Regular exercise can beat genetic factors for heart diseases
It is well-known that regular exercise can help prevent heart disease. But can it do so even if your family history puts you at a higher risk? Yes, according to a new study that analyzed a large cohort of individuals from the United Kingdom.
“Even if you are at a high genetic risk, you can improve your chances of remaining in good cardiovascular health by doing exercise,” said senior study author Dr. Erik Ingelsson, a professor of medicine at Stanford University in California.
The paper titled “Associations of Fitness, Physical Activity, Strength, and Genetic Risk With Cardiovascular Disease: Longitudinal Analyses in the UK Biobank Study” was published in the journal Circulation on April 9.
As a part of the large study, researchers examined over 500,000 participants from the UK Biobank who were between the ages of 40 to 69. Upon enrollment, none of the participants were diagnosed with heart disease. The researchers measured their physical strength and activity to estimate their associations with cardiovascular events and all-cause death. Treadmill tests and questionnaires were used to assess levels of fitness while hand-held tools were used to measure grip strength.
Next, researchers examined the associations of these factors by classifying participants based on their genetic risk for heart disease and abnormal heart rhythm (atrial fibrillation).
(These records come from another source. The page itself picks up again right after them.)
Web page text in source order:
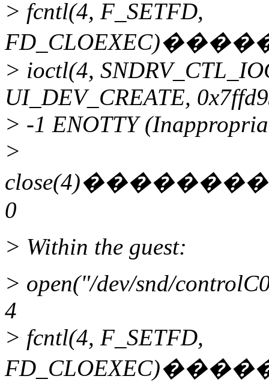
> fcntl(4, F_SETFD,
> ioctl(4,
UI_DEV_CREATE,
> -1 ENOTTY
>
0
> Within the guest:
> open("/dev/snd/
4
> fcntl(4, F_SETFD,
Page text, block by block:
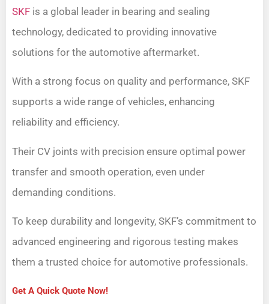
SKF is a global leader in bearing and sealing
technology, dedicated to providing innovative
solutions for the automotive aftermarket.
With a strong focus on quality and performance, SKF
supports a wide range of vehicles, enhancing
reliability and efficiency.
Their CV joints with precision ensure optimal power
transfer and smooth operation, even under
demanding conditions.
To keep durability and longevity, SKF’s commitment to
advanced engineering and rigorous testing makes
them a trusted choice for automotive professionals.
Get A Quick Quote Now!
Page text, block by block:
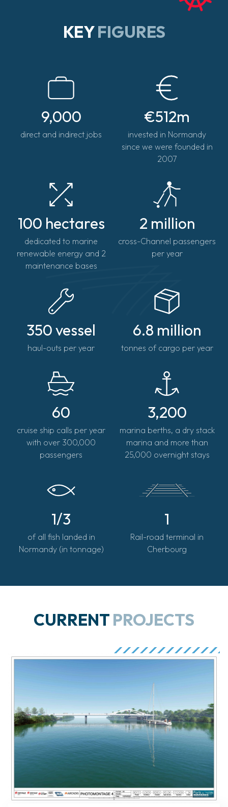
KEYFIGURES
9,000
direct and indirect jobs
€512m
invested in Normandy
since we were founded in
2007
100 hectares
dedicated to marine
renewable energy and 2
maintenance bases
2 million
cross-Channel passengers
per year
350 vessel
haul-outs per year
6.8 million
tonnes of cargo per year
60
cruise ship calls per year
with over 300,000
passengers
3,200
marina berths, a dry stack
marina and more than
25,000 overnight stays
1/3
of all fish landed in
Normandy (in tonnage)
1
Rail-road terminal in
Cherbourg
CURRENT PROJECTS
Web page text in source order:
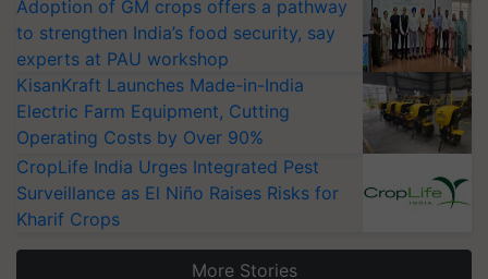
Adoption of GM crops offers a pathway
to strengthen India’s food security, say
experts at PAU workshop
KisanKraft Launches Made-in-India
Electric Farm Equipment, Cutting
Operating Costs by Over 90%
CropLife India Urges Integrated Pest
Surveillance as El Niño Raises Risks for
Kharif Crops
More Stories
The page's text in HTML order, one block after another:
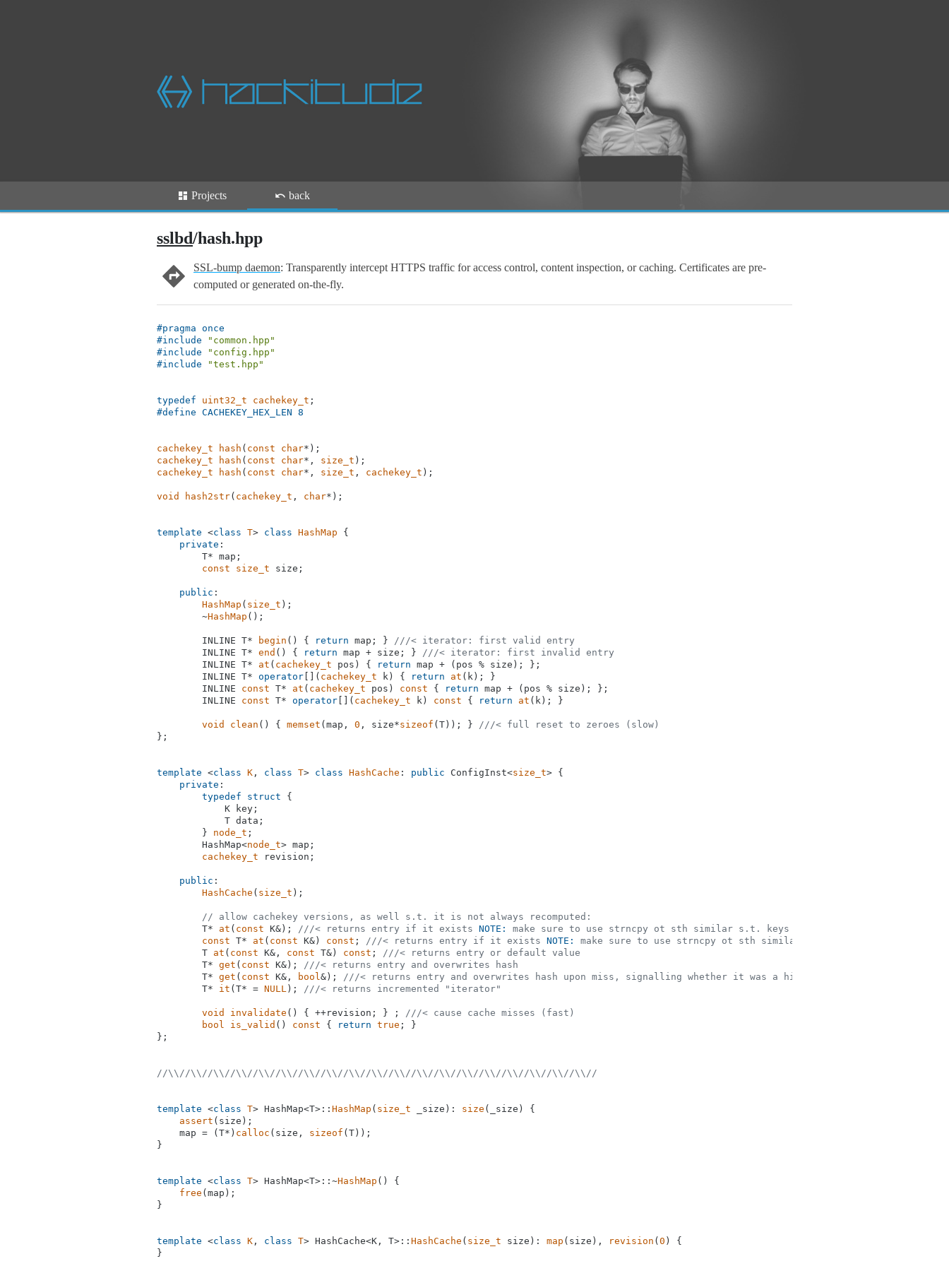
Projects back
sslbd/hash.hpp
SSL-bump daemon: Transparently intercept HTTPS traffic for access control, content inspection, or caching. Certificates are pre-
computed or generated on-the-fly.
#pragma once
#include
"common.hpp"
#include
"config.hpp"
#include "test.hpp"
typedef uint32_t cachekey_t
#define CACHEKEY_HEX_LEN 8
cachekey_t hash ( const char*)
cachekey_t
hash ( const char*, size_t )
cachekey_t
hash ( const char*, size_t , cachekey_t ) ;
void hash2str( cachekey_t , char*) ;
template <class T> class HashMap {
private :
        T* map;
const
size_t size;
public :
HashMap ( size_t );
        ~
HashMap ();
INLINE T* begin () { return map; } ///< iterator: first valid entry
INLINE T* end () { return map + size; } ///< iterator: first invalid entry
INLINE T* at ( cachekey_t pos) { return map + (pos % size); };
        INLINE T*
operator []( cachekey_t k) { return at (k); }
INLINE const T* at ( cachekey_t pos) const { return map + (pos % size); };
        INLINE
const T* operator []( cachekey_t k) const { return at (k); }
void clean () { memset (map, 0 , size*sizeof (T)); } ///< full reset to zeroes (slow)
};
template <class K , class T> class HashCache : public ConfigInst<size_t> {
private :
typedef
struct {
            K key;
            T data;
        }
node_t ;
        HashMap<
node_t> map;
cachekey_t revision;
public :
HashCache ( size_t );
// allow cachekey versions, as well s.t. it is not always recomputed:
T* at ( const K&) ; ///< returns entry if it exists NOTE:
make sure to use strncpy ot sth similar s.t. keys are padded for hashing
const T* at ( const K&) const ; ///< returns entry if it exists NOTE:
make sure to use strncpy ot sth similar s.t. keys are padded for
T at ( const K&, const T&) const ; ///< returns entry or default value
T* get ( const K&) ; ///< returns entry and overwrites hash
T* get ( const K&, bool&) ; ///< returns entry and overwrites hash upon miss, signalling whether it was a hit or not
T* it (T* = NULL ) ; ///< returns incremented "iterator"
void invalidate () { ++revision; } ; ///< cause cache misses (fast)
bool
is_valid () const { return true ; }
};
//\\//\\//\\//\\//\\//\\//\\//\\//\\//\\//\\//\\//\\//\\//\\//\\//\\//\\//\\//
template <class T> HashMap<T>:: HashMap ( size_t _size): size (_size) {
assert (size);
    map = (T*)
calloc (size, sizeof (T));
}
template <class T> HashMap<T>::~HashMap () {
free (map);
}
template <class K , class T> HashCache<K, T>:: HashCache ( size_t size): map (size), revision ( 0 ) {
}

The results showed, regardless of genes, better fitness levels were associated with a lower risk of developing heart problems.
In the group of intermediate risk, those with the strongest grips were 36 percent less likely to develop coronary heart disease and 46 percent less likely to develop atrial fibrillation when compared to those with the weakest grip strength. Among participants who were at high genetic risk, cardiorespiratory fitness was linked to a 49 percent lower risk for coronary heart disease and a 60 percent lower risk for atrial fibrillation.
“Fitness and physical activity demonstrated inverse associations with incident cardiovascular disease in the general population, as well as in individuals with elevated genetic risk for these diseases,” the authors stated in conclusion.
Over the years, heart disease has been noted as the leading cause of death in the United States. To lower the risk of heart attack and stroke, the American Heart Association (AHA) recommends at least 150 minutes of moderate exercise per week. The simplest change to start with is to take up walking every day. Aerobics, swimming, running, and biking can also make a huge difference when included in weekly routines.
“Exercise really is the best medicine,“ says Dr. Suzanne Steinbaum, who is a cardiologist and spokesperson for AHA. Dr.
Steinbaum advises the gym isn’t always necessary as the key is to increase your heart rate. This can also be achieved by dancing, climbing the stairs, or performing jumping jacks.
“So often, I hear people say, ‘Well, heart disease is in my family, so I’m going to get it.’ But even if you have a genetic predisposition, exercise can change your outcome. It’s still in your hands,” she said, highlighting the findings of the study.